Heinrich Jasper (born August 21, 1875 in Dingelbe ; † February 19, 1945 in Bergen-Belsen concentration camp ) was a social democratic politician and several times Prime Minister of the Free State of Braunschweig .

Life

Jasper came from a wealthy family, his father was a tenant of an estate. First he attended a grammar school in Hildesheim , then from 1890, after the family had moved to Braunschweig, to attend the Wilhelm grammar school there until the Abitur ; he then studied law in Munich , Leipzig and Berlin . After receiving his doctorate in 1900, he returned to Braunschweig as a trainee lawyer in 1901 and then settled in the city as a lawyer . In 1902 he joined the SPD, an unusual decision at the time for an academic . From 1903 to 1928 Jasper was a representative of his party in the Braunschweig city council . From July 1915 to November 1918 he took part in the First World War and returned to Braunschweig at the end of the war in the rank of Vice Sergeant .

Politician

After the abdication of Ernst August , the last Braunschweigischen Guelph -Herzogs, on 8 November 1918 and during the turmoil of the November Revolution in Braunschweig Jasper took the political struggle against Josef "Sepp" Oerter and the Braunschweiger Soviet Republic, which he called " the dictatorship of an undemocratic Minority ” . From January 1919 to 1920 he was a member of the National Assembly . On February 10, 1919, he was unanimously elected President of the State Assembly. The focus of his political work remained Braunschweig. On February 19, 1919, Jasper became MSPD Chairman of the City 's People's Representatives Council . After the general strike of the Brunswick workers in April 1919 and the brief occupation of the city by Freikorps troops under General Maercker , Jasper was president of the state parliament for several years.

Prime Minister

Jasper remained a member of the Braunschweig Landtag from 1919 to 1933 . In the years 1919/1920, 1922 to 1924 and finally from 1927 to 1930, Jasper, who had developed into the undisputed leader of the SPD, was Prime Minister of the Free State of Braunschweig, almost always at the same time as Minister of Finance of the country. From 1930 until the National Socialists came to power in Braunschweig, Jasper was the SPD parliamentary group leader in the state parliament.

Persecution by the Nazi regime

Shortly after the seizure of power on January 30, 1933, the new Brunswick Prime Minister, NSDAP member Dietrich Klagges , began to persecute his political opponents and thus also his predecessor in office. On March 9, 1933, the SS occupied the “ Volksfreund-Haus ”, which was the property of the SPD and where the newspaper of the same name was printed. One employee was shot dead and many others were severely ill-treated. Jasper immediately wrote a telegram to President Hindenburg in which he protested against these riots.

On March 17, 1933, the SPD executive committee of Braunschweig met in the Hotel “Monopol” to discuss the situation and how to proceed. On the way home, Jasper was arrested at the instigation of Klagges under a pretext and taken into " protective custody "; to do this, he was taken to the AOK building that the National Socialists had misused, where he was badly mistreated. Jasper was then taken to the "Volksfreund-Haus" occupied by the SS, where he was subjected to further abuse.

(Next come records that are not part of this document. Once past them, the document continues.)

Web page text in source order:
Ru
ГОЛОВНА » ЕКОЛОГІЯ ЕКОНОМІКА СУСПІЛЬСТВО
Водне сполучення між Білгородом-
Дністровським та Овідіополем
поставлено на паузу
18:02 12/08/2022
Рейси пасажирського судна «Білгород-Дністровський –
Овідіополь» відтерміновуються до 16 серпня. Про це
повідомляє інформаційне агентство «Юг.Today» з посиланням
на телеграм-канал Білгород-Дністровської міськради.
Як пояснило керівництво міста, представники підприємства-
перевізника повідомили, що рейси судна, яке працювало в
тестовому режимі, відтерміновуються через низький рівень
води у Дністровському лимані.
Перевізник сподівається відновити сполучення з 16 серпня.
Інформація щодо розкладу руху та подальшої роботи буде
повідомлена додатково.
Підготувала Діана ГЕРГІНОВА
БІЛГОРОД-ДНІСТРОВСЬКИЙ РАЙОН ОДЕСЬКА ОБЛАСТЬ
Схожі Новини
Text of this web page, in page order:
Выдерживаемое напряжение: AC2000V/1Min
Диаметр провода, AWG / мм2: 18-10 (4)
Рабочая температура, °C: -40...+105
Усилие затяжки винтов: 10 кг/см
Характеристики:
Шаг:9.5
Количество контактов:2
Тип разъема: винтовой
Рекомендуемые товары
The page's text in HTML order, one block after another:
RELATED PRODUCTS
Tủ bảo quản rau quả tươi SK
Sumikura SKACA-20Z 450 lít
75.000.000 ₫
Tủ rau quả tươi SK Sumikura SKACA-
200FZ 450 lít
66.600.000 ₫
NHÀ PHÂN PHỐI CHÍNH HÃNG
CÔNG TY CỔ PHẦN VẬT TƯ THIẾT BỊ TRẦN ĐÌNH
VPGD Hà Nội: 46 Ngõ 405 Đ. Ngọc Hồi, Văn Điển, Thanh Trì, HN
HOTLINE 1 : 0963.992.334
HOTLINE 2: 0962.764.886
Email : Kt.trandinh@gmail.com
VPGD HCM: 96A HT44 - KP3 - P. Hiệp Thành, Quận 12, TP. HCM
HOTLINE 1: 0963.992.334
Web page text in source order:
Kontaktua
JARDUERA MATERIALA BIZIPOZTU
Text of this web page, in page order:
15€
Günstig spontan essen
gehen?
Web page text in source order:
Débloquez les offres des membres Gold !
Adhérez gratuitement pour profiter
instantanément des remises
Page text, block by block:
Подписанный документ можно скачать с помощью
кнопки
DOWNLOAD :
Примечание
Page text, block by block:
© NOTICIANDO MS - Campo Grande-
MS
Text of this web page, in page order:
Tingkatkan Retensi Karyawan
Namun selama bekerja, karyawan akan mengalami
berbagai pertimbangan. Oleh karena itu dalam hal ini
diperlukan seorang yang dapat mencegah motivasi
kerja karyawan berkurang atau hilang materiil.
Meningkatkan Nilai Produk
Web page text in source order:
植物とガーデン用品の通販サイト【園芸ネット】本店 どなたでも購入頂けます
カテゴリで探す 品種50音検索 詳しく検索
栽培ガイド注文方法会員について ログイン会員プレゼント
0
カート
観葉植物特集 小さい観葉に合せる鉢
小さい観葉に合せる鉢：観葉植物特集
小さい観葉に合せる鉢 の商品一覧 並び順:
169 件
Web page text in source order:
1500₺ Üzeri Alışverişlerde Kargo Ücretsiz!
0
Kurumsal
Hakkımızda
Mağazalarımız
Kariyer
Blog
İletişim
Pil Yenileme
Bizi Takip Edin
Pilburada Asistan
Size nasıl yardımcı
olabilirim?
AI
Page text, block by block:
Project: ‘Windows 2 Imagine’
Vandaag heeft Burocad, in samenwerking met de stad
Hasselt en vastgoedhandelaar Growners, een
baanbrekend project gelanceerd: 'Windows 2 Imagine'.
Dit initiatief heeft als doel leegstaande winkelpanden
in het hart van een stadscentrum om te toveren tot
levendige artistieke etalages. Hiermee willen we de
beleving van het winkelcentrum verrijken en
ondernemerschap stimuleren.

In a letter, Jasper reported that the Braunschweig SS leader Friedrich Alpers had visited him in captivity in order to grant him his release on condition that Jasper renounced his state parliament mandate and ran again. Jasper refused, however. On April 19, he was provisionally released. But on June 26, 1933, he was arrested again and taken to the Dachau concentration camp , from which he was not released until 1939, under previously unexplained circumstances, although numerous personalities immediately campaigned for his release. Jasper then returned to Braunschweig, but was now under constant surveillance and had to report to the Gestapo every day .

From 1939 to 1942 he carried out historical research in the Braunschweig City Archives , until the failed assassination attempt on Adolf Hitler on July 20, 1944 provided a new pretext for arresting Jasper on August 22, 1944 in the "Grid" campaign .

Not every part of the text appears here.